*** MATERIALS PROVIDED ***

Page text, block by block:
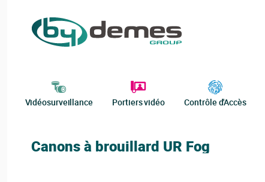
Vidéosurveillance Portiers vidéo Contrôle d'Accès
Canons à brouillard UR Fog
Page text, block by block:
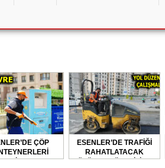
ÇÖP
OLARAK
ESENLER’DE TRAFİĞİ
RAHATLATACAK
ÇÖZÜMLER ÜRETİLİYOR
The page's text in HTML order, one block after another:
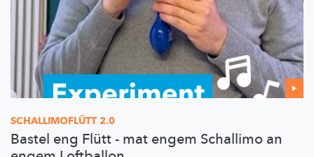
SCHALLIMOFLÜTT 2.0
Bastel eng Flütt - mat engem Schallimo an
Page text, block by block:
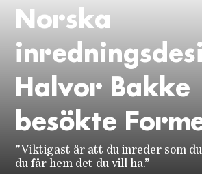
Norska
Halvor Bakke
besökte
”Viktigast är att du inreder som
du får hem det du vill ha.”
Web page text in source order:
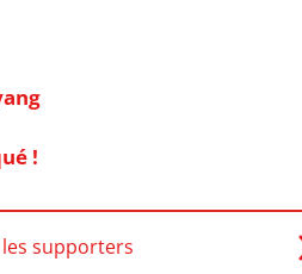
!
les supporters
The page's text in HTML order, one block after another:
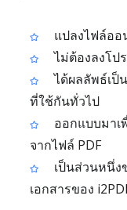
แปลงไฟล์อ
ไม่ต้องลงโป
ได้ผลลัพธ์เป็
ที่ใช้กันทั่วไป
ออกแบบมา
จากไฟล์ PDF
เป็นส่วนหนึ่ง
เอกสารของ
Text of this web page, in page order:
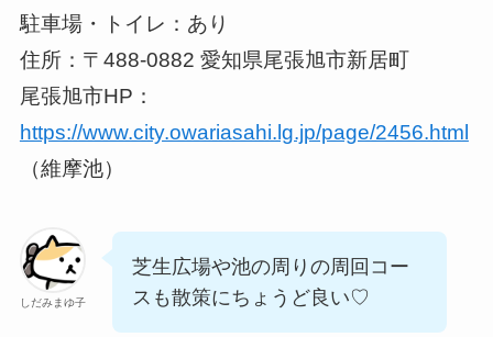
駐車場・トイレ：あり
住所：〒488-0882 愛知県尾張旭市新居町
尾張旭市HP：
https://www.city.owariasahi.lg.jp/page/2456.html
（維摩池）
しだみまゆ子
芝生広場や池の周りの周回コー
スも散策にちょうど良い♡
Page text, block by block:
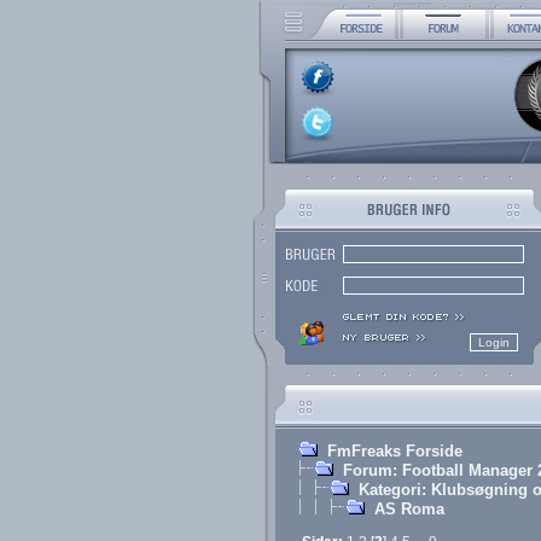
FmFreaks Forside
Forum: Football Manager
Kategori: Klubsøgning
AS Roma
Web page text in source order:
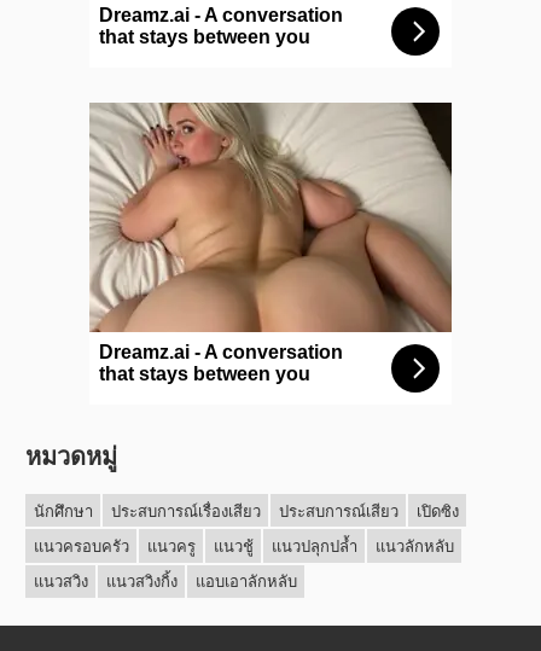
หมวดหมู่
นักศึกษา ประสบการณ์เรื่องเสียว ประสบการณ์เสียว
เปิดซิง
แนวครอบครัว
แนวครู แนวชู้ แนวปลุกปล้ำ
แนวลักหลับ
แนวสวิง
แนวสวิงกิ้ง แอบเอาลักหลับ
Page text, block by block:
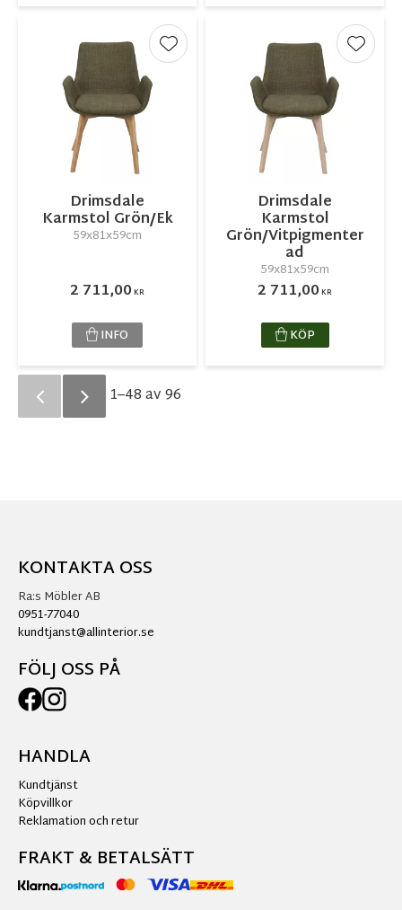
Drimsdale
Karmstol Grön/Ek
59x81x59cm
2 711,00KR
Lägg till i favoriter
INFO
Drimsdale
Karmstol
Grön/Vitpigmenter
ad
59x81x59cm
2 711,00KR
Lägg
KÖP
1–48av96
KONTAKTA OSS
Ra:s Möbler AB
0951-77040
kundtjanst@allinterior.se
FÖLJ OSS PÅ
HANDLA
Kundtjänst
Köpvillkor
Reklamation och retur
FRAKT & BETALSÄTT
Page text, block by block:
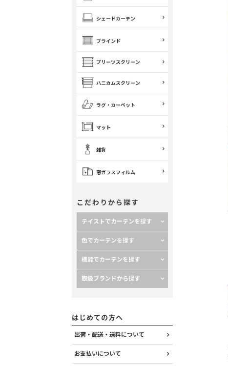
シェードカーテン
ブラインド
プリーツスクリーン
ハニカムスクリーン
ラグ・カーペット
マット
雑貨
窓ガラスフィルム
こだわりから探す
テイストでカーテンを探す
色でカーテンを探す
機能でカーテンを探す
取扱ブランドから探す
はじめての方へ
出荷・配送・送料について
お支払いについて
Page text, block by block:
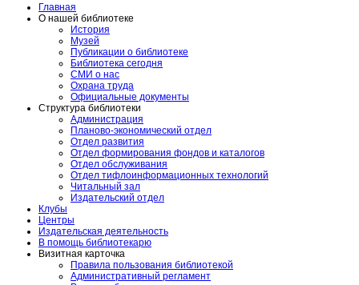
Главная
О нашей библиотеке
История
Музей
Публикации о библиотеке
Библиотека сегодня
СМИ о нас
Охрана труда
Официальные документы
Структура библиотеки
Администрация
Планово-экономический отдел
Отдел развития
Отдел формирования фондов и каталогов
Отдел обслуживания
Отдел тифлоинформационных технологий
Читальный зал
Издательский отдел
Клубы
Центры
Издательская деятельность
В помощь библиотекарю
Визитная карточка
Правила пользования библиотекой
Административный регламент
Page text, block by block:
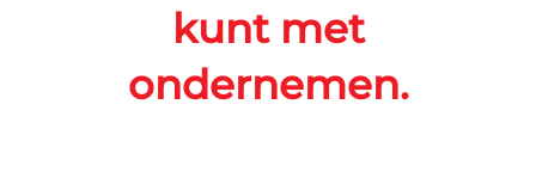
kunt met
ondernemen.
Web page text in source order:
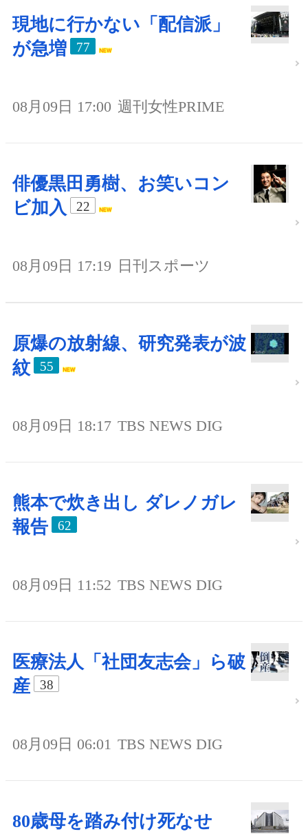
現地に行かない「配信派」
が急増
77
08月09日 17:00 週刊女性PRIME
俳優黒田勇樹、お笑いコン
ビ加入
22
08月09日 17:19 日刊スポーツ
原爆の放射線、研究発表が波
紋
55
08月09日 18:17 TBS NEWS DIG
熊本で炊き出し ダレノガレ
報告
62
08月09日 11:52 TBS NEWS DIG
医療法人「社団友志会」ら破
産
38
08月09日 06:01 TBS NEWS DIG
80歳母を踏み付け死なせ
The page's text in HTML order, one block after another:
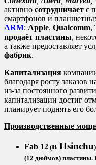
активно сотрудничает с
смартфонов и
ARM: Apple, Qualcomm,
продаёт пластины,
а также предоставляет
фабрик.
Капитализация
благодаря росту
из-за постоянного
капитализации достиг
планирует поднять его
Производственные
Fab 12 (в Hsinchu
(12 дюймов) пластины.
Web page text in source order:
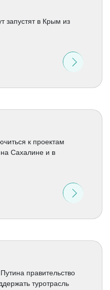
запустят в Крым из
к проектам
на Сахалине и в
правительство
туротрасль
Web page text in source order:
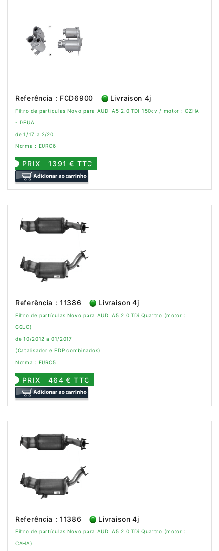
Referência : FCD6900 Livraison 4j
Filtro de partículas Novo para AUDI A5 2.0 TDI 150cv / motor : CZHA
- DEUA
de 1/17 a 2/20
Norma : EURO6
PRIX : 1391 € TTC
Referência : 11386 Livraison 4j
Filtro de partículas Novo para AUDI A5 2.0 TDi Quattro (motor :
CGLC)
de 10/2012 a 01/2017
(Catalisador e FDP combinados)
Norma : EURO5
PRIX : 464 € TTC
Referência : 11386 Livraison 4j
Filtro de partículas Novo para AUDI A5 2.0 TDi Quattro (motor :
CAHA)
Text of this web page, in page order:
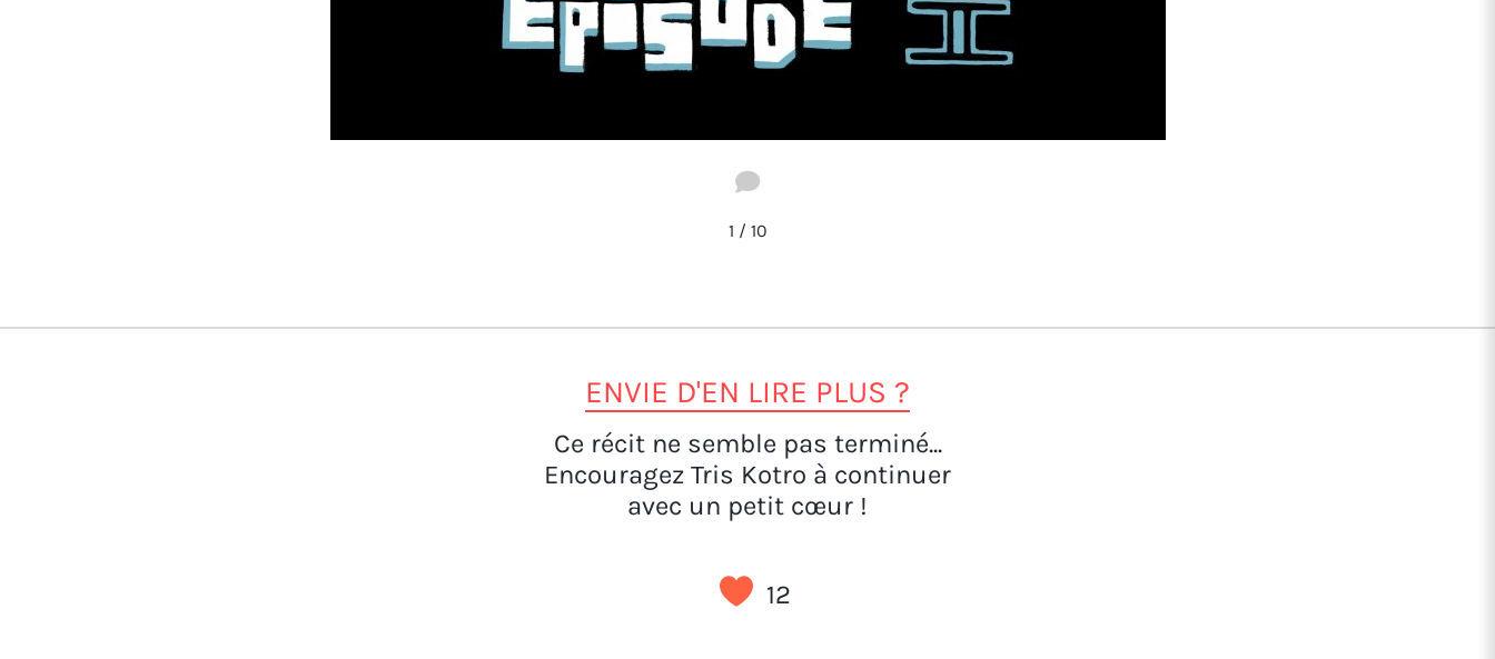
1 / 10
ENVIE D'EN LIRE PLUS ?
Ce récit ne semble pas terminé...
Encouragez Tris Kotro à continuer
avec un petit cœur !
12
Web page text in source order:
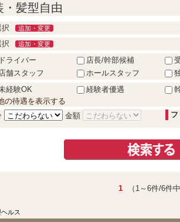
髪型自由
択 追加・変更
択 追加・変更
ドライバー 店長/幹部候補
舗スタッフ
ホールスタッフ
経験OK 経験者優遇
の待遇を表示する
金額 フ
1 （1～6件/6件中
ルス
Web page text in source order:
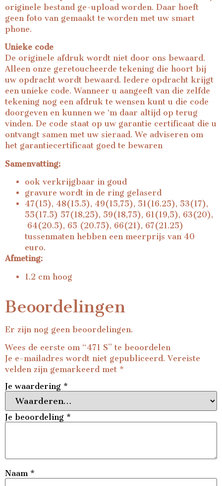
originele bestand ge-upload worden. Daar hoeft
geen foto van gemaakt te worden met uw smart
phone.
Unieke code
De originele afdruk wordt niet door ons bewaard.
Alleen onze geretoucheerde tekening die hoort bij
uw opdracht wordt bewaard. Iedere opdracht krijgt
een unieke code. Wanneer u aangeeft van die zelfde
tekening nog een afdruk te wensen kunt u die code
doorgeven en kunnen we ‘m daar altijd op terug
vinden. De code staat op uw garantie certificaat die u
ontvangt samen met uw sieraad. We adviseren om
het garantiecertificaat goed te bewaren
Samenvatting:
ook verkrijgbaar in goud
gravure wordt in de ring gelaserd
47(15), 48(15.5), 49(15,75), 51(16.25), 53(17),
55(17.5) 57(18,25), 59(18,75), 61(19,5), 63(20),
64(20.5), 65 (20.75), 66(21), 67(21.25)
tussenmaten hebben een meerprijs van 40
euro.
Afmeting:
1.2 cm hoog
Beoordelingen
Er zijn nog geen beoordelingen.
Wees de eerste om “471 S” te beoordelen
Je e-mailadres wordt niet gepubliceerd. Vereiste
velden zijn gemarkeerd met *
Je waardering *
Je beoordeling *
Naam *
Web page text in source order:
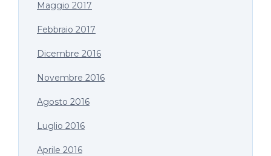
Maggio 2017
Febbraio 2017
Dicembre 2016
Novembre 2016
Agosto 2016
Luglio 2016
Aprile 2016
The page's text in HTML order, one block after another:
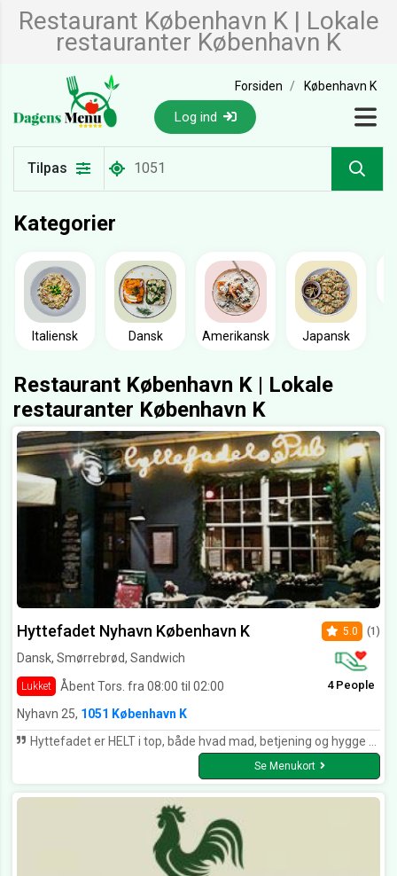
Restaurant København K | Lokale
restauranter København K
Forsiden København K
Log ind
Tilpas
Kategorier
Italiensk Dansk Amerikansk Japansk
Restaurant København K | Lokale
restauranter København K
Hyttefadet Nyhavn København K
Dansk, Smørrebrød, Sandwich
Lukket Åbent Tors. fra 08:00 til 02:00
5.0 (1)
4 People
Nyhavn 25, 1051 København K
Hyttefadet er HELT i top, både hvad mad, betjening og hygge angår. Er virkelig et besøg værd👍🤗
Se Menukort
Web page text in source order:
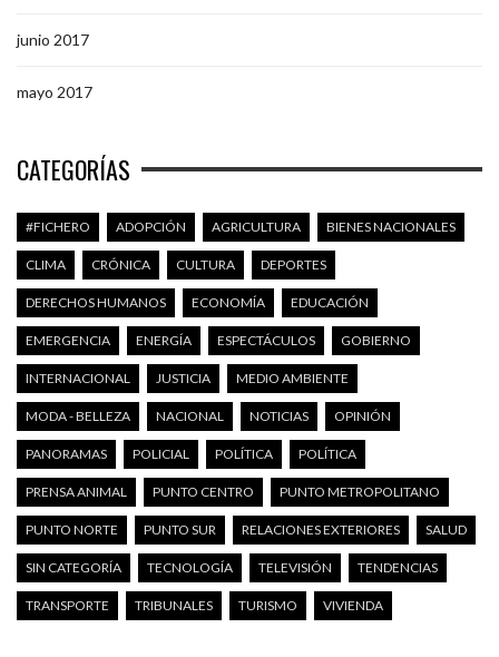
junio 2017
mayo 2017
CATEGORÍAS
#FICHERO ADOPCIÓN AGRICULTURA BIENES NACIONALES
CLIMA CRÓNICA CULTURA DEPORTES
DERECHOS HUMANOS ECONOMÍA EDUCACIÓN
EMERGENCIA ENERGÍA ESPECTÁCULOS GOBIERNO
INTERNACIONAL JUSTICIA MEDIO AMBIENTE
MODA - BELLEZA NACIONAL NOTICIAS OPINIÓN
PANORAMAS POLICIAL POLÍTICA POLÍTICA
PRENSA ANIMAL PUNTO CENTRO PUNTO METROPOLITANO
PUNTO NORTE PUNTO SUR RELACIONES EXTERIORES SALUD
SIN CATEGORÍA TECNOLOGÍA TELEVISIÓN TENDENCIAS
TRANSPORTE TRIBUNALES TURISMO VIVIENDA
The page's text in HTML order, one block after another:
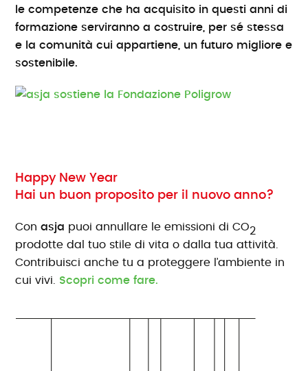
le competenze che ha acquisito in questi anni di
formazione serviranno a costruire, per sé stessa
e la comunità cui appartiene, un futuro migliore e
sostenibile.
Happy New Year
Hai un buon proposito per il nuovo anno?
Conasja puoi annullare le emissioni di CO2
prodotte dal tuo stile di vita o dalla tua attività.
Contribuisci anche tu a proteggere l’ambiente in
cui vivi. Scopri come fare.
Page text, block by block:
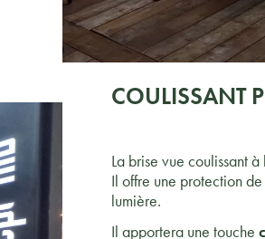
COULISSANT
La brise vue coulissant
Il offre une protection de
lumière.
Il apportera une touche
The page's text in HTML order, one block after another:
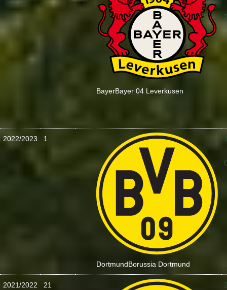
BayerBayer 04 Leverkusen
:
2022/2023 1
DortmundBorussia Dortmund
:
2021/2022 21
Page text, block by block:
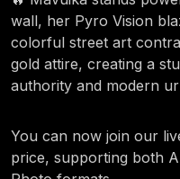
wall, her Pyro Vision
colorful street art
gold attire, creating a
authority and modern
You can now join our
price, supporting both
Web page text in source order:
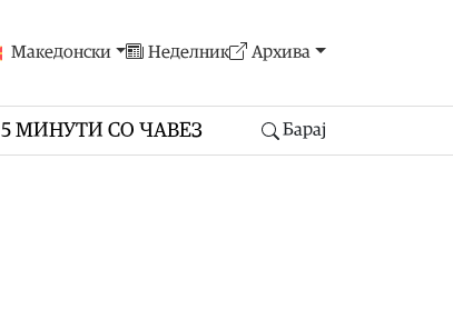
Македонски Неделник Архива
5 МИНУТИ СО ЧАВЕЗ Барај
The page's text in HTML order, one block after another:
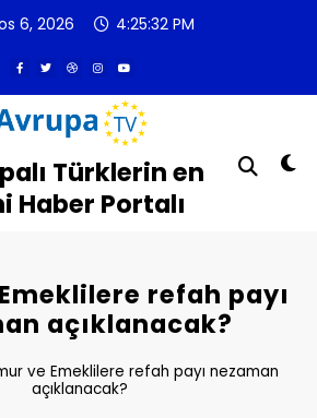
6, 2026 4:25:32 PM
Türklerin en
Haber Portalı
refah payı
açıklanacak?
ve Emeklilere refah payı nezaman
açıklanacak?

***

PROBLEM STATEMENT:
The answer must consist of every line from the entries above that contains the string "kunt".

RESULT OF THE EXERCISE:
kunt met
tekening nog een afdruk te wensen kunt u die code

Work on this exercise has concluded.